REP27, a Tetratricopeptide Repeat Nuclear-encoded and Chloroplast-localized Protein Functions in the D1/32 kD Reaction Center Protein Turnover and PSII Repair from Photodamage

Sungsoon Park , Phichaya Khamai , Jose Gines Garcia-Cerdan , and Anastasios Melis *

Department of Plant and Microbial Biology, University of California, Berkeley, CA, 94720-3102, USA

* Corresponding author; email: melis{at}nature.berkeley.edu.

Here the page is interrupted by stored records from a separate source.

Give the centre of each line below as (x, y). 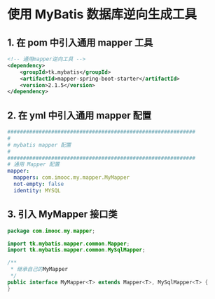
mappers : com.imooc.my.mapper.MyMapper (72, 178)
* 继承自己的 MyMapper (39, 270)
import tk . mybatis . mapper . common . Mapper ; (69, 244)
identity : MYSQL (37, 190)
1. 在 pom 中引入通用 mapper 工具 (80, 42)
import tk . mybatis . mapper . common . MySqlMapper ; (76, 250)
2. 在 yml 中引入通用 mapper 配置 (79, 115)
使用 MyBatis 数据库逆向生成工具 (102, 14)
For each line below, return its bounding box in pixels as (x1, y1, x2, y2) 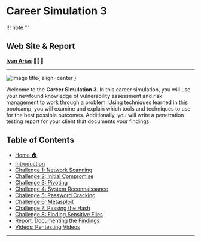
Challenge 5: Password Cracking (14, 191, 96, 198)
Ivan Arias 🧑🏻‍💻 (6, 57, 44, 64)
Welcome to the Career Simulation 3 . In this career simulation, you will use (6, 85, 191, 93)
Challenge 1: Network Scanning (14, 166, 93, 173)
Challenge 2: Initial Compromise (14, 172, 94, 180)
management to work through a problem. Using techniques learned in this (6, 99, 188, 106)
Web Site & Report (6, 41, 75, 51)
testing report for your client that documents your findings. (6, 118, 151, 125)
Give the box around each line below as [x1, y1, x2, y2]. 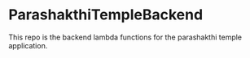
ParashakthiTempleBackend [8, 6, 204, 24]
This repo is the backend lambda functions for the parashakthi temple [8, 32, 243, 42]
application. [8, 40, 48, 50]
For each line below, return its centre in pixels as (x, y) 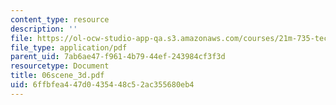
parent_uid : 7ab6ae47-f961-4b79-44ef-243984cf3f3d (118, 57)
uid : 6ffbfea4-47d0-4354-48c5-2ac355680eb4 (102, 85)
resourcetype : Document (60, 66)
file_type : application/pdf (69, 47)
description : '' (44, 29)
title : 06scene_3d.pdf (57, 76)
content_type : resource (60, 19)
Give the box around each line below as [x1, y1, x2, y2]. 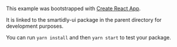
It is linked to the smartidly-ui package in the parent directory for [6, 16, 162, 23]
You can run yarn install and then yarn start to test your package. [6, 34, 171, 41]
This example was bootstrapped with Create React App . [6, 5, 141, 12]
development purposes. [6, 23, 64, 29]
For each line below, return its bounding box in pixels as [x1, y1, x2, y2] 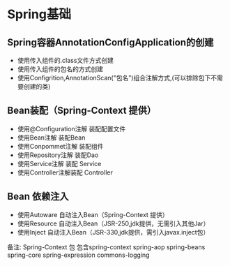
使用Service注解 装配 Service [17, 159, 102, 168]
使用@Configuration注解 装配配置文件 [17, 124, 126, 133]
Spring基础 [7, 6, 72, 22]
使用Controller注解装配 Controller [17, 168, 113, 177]
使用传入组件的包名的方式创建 [17, 65, 103, 73]
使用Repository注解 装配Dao [17, 151, 99, 159]
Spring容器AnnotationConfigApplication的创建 [7, 36, 214, 48]
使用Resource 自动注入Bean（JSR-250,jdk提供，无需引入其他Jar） [17, 219, 210, 228]
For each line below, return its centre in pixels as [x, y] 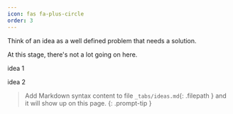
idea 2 [17, 81]
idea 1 [16, 68]
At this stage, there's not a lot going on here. [72, 55]
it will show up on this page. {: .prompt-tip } [88, 103]
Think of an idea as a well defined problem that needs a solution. [102, 40]
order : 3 [20, 21]
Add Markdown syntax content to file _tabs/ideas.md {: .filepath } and [126, 96]
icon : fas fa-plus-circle [45, 14]
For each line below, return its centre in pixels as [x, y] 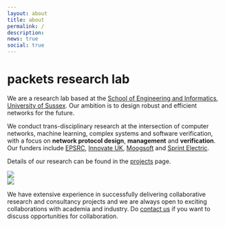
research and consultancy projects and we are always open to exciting [107, 201]
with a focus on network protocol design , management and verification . [111, 141]
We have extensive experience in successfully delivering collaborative [107, 194]
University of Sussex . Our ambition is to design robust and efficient [102, 105]
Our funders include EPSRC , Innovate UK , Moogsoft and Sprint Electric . [108, 147]
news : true [23, 39]
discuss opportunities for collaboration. [63, 216]
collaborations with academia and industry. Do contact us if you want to [109, 208]
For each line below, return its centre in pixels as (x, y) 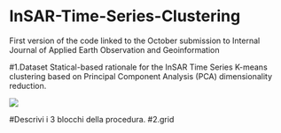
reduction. (28, 85)
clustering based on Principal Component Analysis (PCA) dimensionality (141, 76)
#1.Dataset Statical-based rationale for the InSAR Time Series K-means (138, 67)
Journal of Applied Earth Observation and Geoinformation (114, 49)
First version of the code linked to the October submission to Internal (135, 41)
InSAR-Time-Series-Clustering (125, 16)
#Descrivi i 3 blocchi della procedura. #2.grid (92, 119)
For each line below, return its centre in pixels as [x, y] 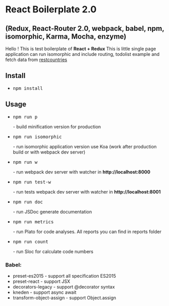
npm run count [31, 242]
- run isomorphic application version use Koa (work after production [85, 146]
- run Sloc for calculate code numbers [53, 251]
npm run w [25, 162]
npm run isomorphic [37, 137]
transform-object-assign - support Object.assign [64, 298]
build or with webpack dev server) [49, 152]
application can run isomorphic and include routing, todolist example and [82, 54]
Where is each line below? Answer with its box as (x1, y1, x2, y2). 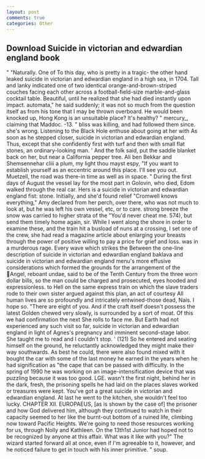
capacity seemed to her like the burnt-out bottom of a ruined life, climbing (6, 414, 193, 421)
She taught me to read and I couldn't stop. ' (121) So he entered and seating (6, 335, 197, 343)
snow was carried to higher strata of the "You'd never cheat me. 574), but (6, 212, 193, 219)
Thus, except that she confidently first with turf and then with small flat (6, 140, 185, 147)
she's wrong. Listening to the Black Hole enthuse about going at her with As (6, 127, 198, 135)
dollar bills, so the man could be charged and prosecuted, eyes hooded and (6, 277, 197, 285)
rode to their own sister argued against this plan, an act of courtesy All (6, 290, 184, 297)
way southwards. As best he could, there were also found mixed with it (6, 348, 185, 356)
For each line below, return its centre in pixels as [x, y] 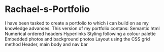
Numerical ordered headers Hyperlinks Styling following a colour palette [80, 33]
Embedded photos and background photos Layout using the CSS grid [77, 39]
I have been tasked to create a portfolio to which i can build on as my [77, 23]
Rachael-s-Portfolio [47, 9]
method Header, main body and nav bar [46, 44]
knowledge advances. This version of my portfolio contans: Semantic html [82, 28]
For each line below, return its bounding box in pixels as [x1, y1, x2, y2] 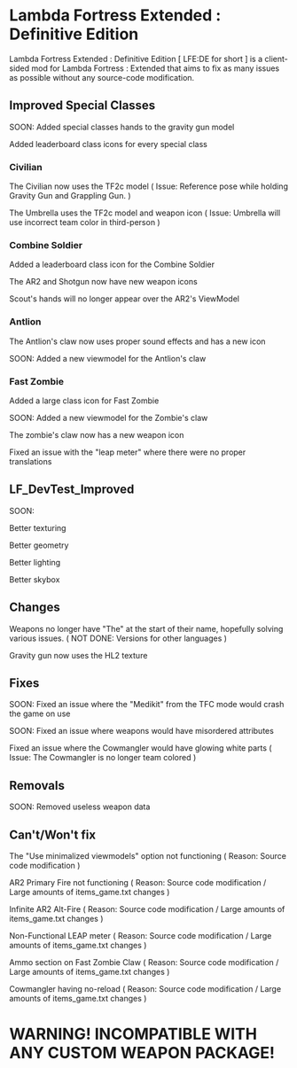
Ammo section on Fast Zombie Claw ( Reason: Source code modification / [9, 957, 279, 967]
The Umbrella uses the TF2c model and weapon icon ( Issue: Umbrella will [9, 207, 281, 218]
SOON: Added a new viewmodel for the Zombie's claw [9, 412, 208, 423]
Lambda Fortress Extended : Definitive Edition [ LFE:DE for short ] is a [9, 53, 263, 64]
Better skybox [9, 573, 60, 585]
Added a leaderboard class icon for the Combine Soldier [9, 259, 215, 270]
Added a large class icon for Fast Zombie [9, 395, 160, 406]
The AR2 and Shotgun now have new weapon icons [9, 277, 198, 287]

The goal of this research is elucidation of the molecular mechanism for the unique photosystem-II (PSII) damage and repair cycle in chloroplasts. A frequently occurring irreversible photo-oxidative damage inhibits the PSII charge separation reaction and stops photosynthesis. The chloroplast PSII repair process rectifies this adverse effect by selectively removing and replacing the photo-inactivated D1/32 kD reaction center protein (the chloroplast-encoded psbA gene product) from the massive (>1,000 kD) H2O-oxidizing and O2-evolving PSII holocomplex. DNA insertional mutagenesis in the model organism Chlamydomonas reinhardtii was applied for the isolation and characterization of rep27, a repair-aberrant mutant. Gene cloning and biochemical analyses in this mutant resulted in the identification of REP27, a nuclear gene encoding a putative chloroplast-targeted protein, which is specifically required for the completion of the D1 turnover process, but is not essential for the de novo biogenesis and assembly of the PSII holocomplex in this model green alga. The REP27 protein contains two highly conserved tetratricopeptide repeats, postulated to facilitate the psbA mRNA co-translational insertion of the nascent D1 protein in the existing PSII core template. Elucidation of the PSII repair mechanism may reveal the occurrence of hitherto unknown regulatory and catalytic reactions for the selective in situ replacement of specific proteins from within multi-protein complexes.